• _EXERCISE DESCRIPTION_
Copy out each line of the data that holds the string "TILL".

---*---

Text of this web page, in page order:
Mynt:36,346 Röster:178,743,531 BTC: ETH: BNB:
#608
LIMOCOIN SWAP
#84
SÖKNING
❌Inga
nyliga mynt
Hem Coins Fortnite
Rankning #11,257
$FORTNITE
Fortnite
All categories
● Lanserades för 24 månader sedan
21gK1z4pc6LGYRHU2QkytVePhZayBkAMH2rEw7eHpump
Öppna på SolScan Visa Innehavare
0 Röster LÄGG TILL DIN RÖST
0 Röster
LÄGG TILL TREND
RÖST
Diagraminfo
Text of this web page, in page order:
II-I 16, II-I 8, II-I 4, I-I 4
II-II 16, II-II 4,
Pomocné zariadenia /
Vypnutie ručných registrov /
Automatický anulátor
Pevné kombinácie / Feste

---*---

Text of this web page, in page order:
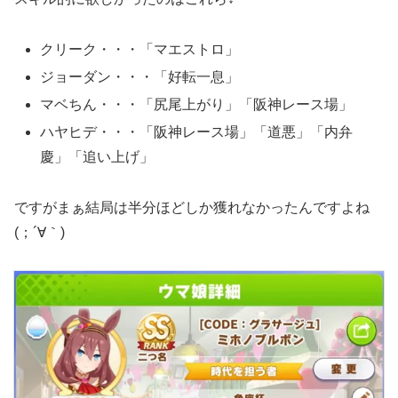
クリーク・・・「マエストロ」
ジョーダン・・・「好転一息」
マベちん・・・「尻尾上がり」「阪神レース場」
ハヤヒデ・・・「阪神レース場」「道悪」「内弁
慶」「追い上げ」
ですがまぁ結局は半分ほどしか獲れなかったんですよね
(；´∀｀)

---*---

• _YOUR SOLUTION_
0 Röster LÄGG TILL DIN RÖST
LÄGG TILL TREND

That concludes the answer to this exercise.